I'm not convinced by the RT4K BFI mode because, it does the same thing (120hz with every other refresh being a black frame) and, correct me if I'm wrong, it is limited to 1440p which may look off on a 4K panel.

The CX/GX is head and shoulder better for SDR content, because Motion Pro High gives you a 4 times boost (ie 240hz motion clarity equivalent for 60hz/fps content, 480hz motion clarity equivalent for 120hz/fps). Motion Pro Low and Medium only work at 100/120hz, and they give a +50% and +100% boost respectively.
The main problem is that, the brightness penalty being roughly equivalent to the increase in motion clarity, Motion Pro High yields a dim image even by SDR standards, and therefore I use every trick in the book to give it enough brightness, including going to the service menu to disable ABL. For pitch-black room use only.
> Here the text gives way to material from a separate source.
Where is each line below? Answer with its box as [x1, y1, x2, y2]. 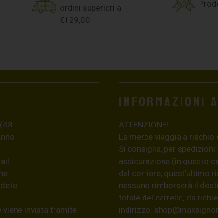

The G1 with its EVO Panel, might be the best compromise yet for both HDR and SDR. The panel is slightly but noticeably brighter than the CX/GX, and Motion Pro High is less agressive, it only yields a 158hz motion clarity equivalent at 60hz/fps, and 316hz motion clarity equivalent at 120hz.
Again, Motion Pro Low and Medium are only available at 100/120hz with a more modest clarity boost and brightness penalty.
It is useful, if you want better motion in HDR games and you accept to make it more SDR-like due to the brightness penalty.

With that said, the future seems to go towards higher refresh displays and low-lag frame generation (DLSS4, Lossless Scaling utility, or even the low-lag interpolation mode on Samsung's newer OLEDs).
With frame gen, you can just max out your displays refresh rate and take no brightness penalty, albeit with some artifacting and probably a bit of lag.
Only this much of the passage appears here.